Reply only with how many lines of the listing below hold the word "Pure".

Content starts

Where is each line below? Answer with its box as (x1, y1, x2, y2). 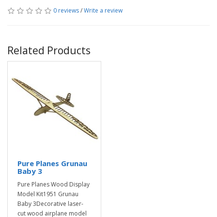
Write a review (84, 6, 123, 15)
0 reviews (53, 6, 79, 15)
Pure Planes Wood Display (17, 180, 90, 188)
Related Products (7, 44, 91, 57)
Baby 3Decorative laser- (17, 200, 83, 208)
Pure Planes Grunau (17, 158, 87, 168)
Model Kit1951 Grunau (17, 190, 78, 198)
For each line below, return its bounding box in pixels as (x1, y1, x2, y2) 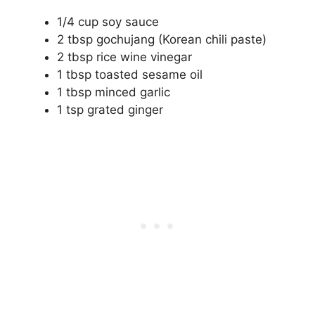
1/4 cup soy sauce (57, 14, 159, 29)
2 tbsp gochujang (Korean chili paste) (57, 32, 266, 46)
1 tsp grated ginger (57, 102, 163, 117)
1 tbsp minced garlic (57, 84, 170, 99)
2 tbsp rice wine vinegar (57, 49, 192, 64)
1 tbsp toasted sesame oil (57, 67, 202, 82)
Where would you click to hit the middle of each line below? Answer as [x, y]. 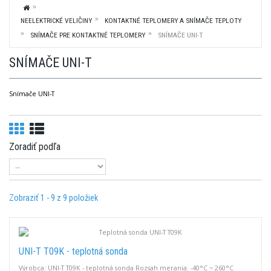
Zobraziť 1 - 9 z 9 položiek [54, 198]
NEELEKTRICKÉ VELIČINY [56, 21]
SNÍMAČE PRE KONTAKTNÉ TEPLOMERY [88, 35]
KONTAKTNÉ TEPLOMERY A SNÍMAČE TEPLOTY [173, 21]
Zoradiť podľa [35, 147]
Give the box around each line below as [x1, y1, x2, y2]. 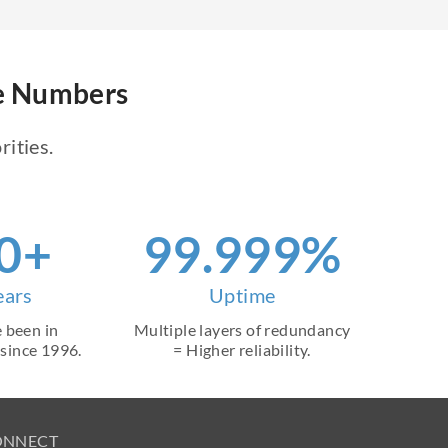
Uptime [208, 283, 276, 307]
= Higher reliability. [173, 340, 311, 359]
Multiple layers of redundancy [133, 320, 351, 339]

Content ends
Content starts

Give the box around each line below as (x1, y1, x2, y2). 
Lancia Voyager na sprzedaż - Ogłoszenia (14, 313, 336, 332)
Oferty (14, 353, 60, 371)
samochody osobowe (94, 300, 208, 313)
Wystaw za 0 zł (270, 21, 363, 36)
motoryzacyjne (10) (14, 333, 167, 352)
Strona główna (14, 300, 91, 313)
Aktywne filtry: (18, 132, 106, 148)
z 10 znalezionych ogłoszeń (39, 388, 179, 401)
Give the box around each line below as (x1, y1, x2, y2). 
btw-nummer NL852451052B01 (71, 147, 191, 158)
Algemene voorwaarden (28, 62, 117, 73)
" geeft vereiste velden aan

Content ends

◆ **Task response**: 2